EXERCISE MATERIAL:
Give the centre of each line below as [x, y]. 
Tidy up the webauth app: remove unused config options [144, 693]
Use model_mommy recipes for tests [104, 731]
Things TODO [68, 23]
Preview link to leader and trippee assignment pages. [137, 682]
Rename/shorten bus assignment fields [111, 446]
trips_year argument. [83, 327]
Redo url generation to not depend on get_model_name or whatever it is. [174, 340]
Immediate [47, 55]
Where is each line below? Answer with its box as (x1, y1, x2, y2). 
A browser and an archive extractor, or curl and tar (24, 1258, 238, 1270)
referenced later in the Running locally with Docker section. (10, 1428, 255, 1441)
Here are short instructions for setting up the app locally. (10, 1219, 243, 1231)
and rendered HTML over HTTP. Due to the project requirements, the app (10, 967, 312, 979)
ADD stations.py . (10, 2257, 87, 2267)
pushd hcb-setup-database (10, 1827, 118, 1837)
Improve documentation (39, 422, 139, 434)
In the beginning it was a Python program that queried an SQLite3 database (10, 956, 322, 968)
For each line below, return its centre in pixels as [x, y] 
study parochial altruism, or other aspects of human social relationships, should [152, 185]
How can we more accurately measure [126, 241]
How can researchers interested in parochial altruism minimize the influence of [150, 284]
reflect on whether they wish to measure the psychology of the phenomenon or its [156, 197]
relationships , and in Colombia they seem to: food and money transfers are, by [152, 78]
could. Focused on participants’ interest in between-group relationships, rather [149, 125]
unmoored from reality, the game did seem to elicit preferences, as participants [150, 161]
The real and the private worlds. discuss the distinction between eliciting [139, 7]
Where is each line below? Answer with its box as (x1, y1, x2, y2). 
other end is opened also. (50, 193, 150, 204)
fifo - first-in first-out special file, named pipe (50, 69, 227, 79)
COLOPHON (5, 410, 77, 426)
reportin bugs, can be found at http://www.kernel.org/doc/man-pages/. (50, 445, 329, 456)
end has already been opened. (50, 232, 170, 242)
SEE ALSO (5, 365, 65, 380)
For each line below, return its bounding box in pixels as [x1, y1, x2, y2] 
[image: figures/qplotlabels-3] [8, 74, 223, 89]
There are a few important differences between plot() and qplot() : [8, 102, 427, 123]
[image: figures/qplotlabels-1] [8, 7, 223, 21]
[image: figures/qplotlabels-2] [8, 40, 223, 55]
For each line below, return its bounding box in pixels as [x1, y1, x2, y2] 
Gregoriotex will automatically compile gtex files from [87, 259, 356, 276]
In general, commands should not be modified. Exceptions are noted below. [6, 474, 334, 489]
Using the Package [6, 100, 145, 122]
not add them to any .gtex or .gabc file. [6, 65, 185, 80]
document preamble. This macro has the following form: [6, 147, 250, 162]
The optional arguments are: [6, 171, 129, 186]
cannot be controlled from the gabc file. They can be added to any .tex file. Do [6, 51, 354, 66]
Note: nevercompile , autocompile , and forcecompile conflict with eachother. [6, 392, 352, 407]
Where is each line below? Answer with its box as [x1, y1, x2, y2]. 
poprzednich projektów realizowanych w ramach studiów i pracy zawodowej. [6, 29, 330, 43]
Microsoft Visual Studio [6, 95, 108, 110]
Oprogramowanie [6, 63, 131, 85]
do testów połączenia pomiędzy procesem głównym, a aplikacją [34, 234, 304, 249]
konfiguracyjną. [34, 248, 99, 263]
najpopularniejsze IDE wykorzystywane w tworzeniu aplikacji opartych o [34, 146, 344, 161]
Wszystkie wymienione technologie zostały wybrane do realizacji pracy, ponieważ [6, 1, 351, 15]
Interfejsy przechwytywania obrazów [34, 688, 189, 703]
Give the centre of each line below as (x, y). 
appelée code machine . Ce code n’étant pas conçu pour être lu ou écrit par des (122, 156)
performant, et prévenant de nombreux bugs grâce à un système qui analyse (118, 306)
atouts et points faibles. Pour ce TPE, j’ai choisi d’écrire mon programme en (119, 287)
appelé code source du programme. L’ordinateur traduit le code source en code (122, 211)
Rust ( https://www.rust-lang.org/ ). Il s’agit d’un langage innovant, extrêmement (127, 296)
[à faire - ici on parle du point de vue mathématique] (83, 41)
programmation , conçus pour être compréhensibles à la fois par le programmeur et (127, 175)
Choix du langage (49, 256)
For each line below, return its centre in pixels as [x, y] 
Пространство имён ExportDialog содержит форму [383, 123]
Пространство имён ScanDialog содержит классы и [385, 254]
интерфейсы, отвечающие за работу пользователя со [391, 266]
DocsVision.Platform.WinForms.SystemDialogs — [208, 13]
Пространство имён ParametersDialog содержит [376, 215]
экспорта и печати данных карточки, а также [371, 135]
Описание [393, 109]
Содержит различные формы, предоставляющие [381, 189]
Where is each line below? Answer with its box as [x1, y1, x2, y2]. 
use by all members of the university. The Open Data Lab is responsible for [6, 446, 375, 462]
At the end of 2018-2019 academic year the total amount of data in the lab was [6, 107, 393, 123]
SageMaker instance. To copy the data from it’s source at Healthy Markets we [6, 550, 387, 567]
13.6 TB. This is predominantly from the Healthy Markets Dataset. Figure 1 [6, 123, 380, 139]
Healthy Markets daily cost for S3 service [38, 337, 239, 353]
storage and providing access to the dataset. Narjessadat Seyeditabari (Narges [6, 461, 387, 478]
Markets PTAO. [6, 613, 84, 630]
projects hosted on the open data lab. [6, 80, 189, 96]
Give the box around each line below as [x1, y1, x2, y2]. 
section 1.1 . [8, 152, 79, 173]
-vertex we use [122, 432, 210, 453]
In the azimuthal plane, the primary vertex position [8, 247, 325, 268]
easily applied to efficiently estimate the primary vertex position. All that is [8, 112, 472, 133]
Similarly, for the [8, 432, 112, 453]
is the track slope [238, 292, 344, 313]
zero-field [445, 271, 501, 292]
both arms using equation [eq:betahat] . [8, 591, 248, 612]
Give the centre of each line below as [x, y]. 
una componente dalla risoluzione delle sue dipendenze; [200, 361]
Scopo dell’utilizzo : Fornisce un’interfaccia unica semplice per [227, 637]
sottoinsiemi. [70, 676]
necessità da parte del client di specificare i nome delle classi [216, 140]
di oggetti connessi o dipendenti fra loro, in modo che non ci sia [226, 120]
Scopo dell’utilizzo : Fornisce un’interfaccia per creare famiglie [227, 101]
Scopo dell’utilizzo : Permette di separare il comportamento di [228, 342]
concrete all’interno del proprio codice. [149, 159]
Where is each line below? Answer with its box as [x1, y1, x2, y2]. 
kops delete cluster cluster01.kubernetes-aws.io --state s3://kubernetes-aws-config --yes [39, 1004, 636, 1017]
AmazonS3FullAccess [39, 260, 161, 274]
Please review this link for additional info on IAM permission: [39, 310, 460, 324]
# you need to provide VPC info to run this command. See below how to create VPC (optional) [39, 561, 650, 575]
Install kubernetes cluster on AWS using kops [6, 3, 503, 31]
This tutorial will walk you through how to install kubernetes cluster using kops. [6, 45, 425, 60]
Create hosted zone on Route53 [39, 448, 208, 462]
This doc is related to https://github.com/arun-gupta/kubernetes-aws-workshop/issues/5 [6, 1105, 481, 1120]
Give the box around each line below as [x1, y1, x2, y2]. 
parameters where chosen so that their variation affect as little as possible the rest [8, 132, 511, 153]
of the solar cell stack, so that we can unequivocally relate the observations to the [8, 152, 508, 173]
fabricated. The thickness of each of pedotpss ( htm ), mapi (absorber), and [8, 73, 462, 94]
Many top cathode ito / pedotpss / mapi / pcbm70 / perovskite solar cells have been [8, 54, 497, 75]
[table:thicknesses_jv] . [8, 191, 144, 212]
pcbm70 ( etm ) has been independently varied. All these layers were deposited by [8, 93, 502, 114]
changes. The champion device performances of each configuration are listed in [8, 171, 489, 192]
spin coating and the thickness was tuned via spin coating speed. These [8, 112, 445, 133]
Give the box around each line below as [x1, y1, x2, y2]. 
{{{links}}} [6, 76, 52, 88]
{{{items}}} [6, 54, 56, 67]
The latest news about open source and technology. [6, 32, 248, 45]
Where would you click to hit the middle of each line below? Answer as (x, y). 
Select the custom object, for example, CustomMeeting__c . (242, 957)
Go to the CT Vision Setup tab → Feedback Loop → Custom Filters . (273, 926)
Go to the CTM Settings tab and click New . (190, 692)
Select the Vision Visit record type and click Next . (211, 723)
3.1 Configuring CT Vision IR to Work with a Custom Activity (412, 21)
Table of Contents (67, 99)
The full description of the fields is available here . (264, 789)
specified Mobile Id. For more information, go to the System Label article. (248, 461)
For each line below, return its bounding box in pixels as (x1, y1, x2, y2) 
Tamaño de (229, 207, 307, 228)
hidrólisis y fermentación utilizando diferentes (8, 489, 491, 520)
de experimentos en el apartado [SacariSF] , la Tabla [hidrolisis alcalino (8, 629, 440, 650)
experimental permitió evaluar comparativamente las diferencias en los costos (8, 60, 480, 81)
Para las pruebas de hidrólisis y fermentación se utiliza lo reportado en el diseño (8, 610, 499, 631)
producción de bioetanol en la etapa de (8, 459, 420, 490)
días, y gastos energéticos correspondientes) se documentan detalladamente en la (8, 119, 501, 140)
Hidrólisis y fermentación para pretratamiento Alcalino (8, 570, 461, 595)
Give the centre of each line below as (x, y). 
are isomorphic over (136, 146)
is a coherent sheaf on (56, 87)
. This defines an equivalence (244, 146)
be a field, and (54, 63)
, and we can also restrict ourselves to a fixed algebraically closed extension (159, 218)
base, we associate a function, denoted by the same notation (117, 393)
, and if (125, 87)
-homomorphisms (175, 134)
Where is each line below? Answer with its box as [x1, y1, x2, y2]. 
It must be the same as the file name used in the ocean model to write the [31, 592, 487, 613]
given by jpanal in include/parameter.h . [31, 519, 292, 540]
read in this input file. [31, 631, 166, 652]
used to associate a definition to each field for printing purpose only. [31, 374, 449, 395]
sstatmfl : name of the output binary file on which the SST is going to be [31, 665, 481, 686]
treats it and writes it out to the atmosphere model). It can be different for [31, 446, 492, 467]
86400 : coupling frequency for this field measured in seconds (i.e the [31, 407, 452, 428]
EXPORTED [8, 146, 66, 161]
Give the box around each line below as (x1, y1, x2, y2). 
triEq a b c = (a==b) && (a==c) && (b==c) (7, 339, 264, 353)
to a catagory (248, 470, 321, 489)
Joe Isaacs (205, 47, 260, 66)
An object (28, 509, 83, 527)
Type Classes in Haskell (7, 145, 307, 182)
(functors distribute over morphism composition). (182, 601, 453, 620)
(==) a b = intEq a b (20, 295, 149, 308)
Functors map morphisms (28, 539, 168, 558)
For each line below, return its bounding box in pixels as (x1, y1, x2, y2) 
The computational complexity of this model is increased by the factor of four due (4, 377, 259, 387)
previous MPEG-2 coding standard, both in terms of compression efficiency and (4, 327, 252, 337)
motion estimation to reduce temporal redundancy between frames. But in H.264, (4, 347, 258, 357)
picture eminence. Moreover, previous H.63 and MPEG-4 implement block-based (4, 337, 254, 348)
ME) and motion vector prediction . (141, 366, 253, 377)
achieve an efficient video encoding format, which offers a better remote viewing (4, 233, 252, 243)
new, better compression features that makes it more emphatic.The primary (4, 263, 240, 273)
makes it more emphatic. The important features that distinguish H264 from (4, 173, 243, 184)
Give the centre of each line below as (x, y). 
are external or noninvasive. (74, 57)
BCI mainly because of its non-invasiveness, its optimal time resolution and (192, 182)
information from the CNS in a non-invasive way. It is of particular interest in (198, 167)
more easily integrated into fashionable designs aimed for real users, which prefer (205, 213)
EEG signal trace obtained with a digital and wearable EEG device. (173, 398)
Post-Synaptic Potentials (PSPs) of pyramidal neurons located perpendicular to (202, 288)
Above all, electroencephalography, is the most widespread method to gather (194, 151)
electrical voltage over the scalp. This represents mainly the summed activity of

WHAT TO DO: In the records above, copy exactly the lines from the one that contains "Post-Synaptic Potentials (PSPs)" through the last, and nothing else.

SOLUTION TO THIS PROBLEM:
Post-Synaptic Potentials (PSPs) of pyramidal neurons located perpendicular to (202, 288)
Above all, electroencephalography, is the most widespread method to gather (194, 151)
electrical voltage over the scalp. This represents mainly the summed activity of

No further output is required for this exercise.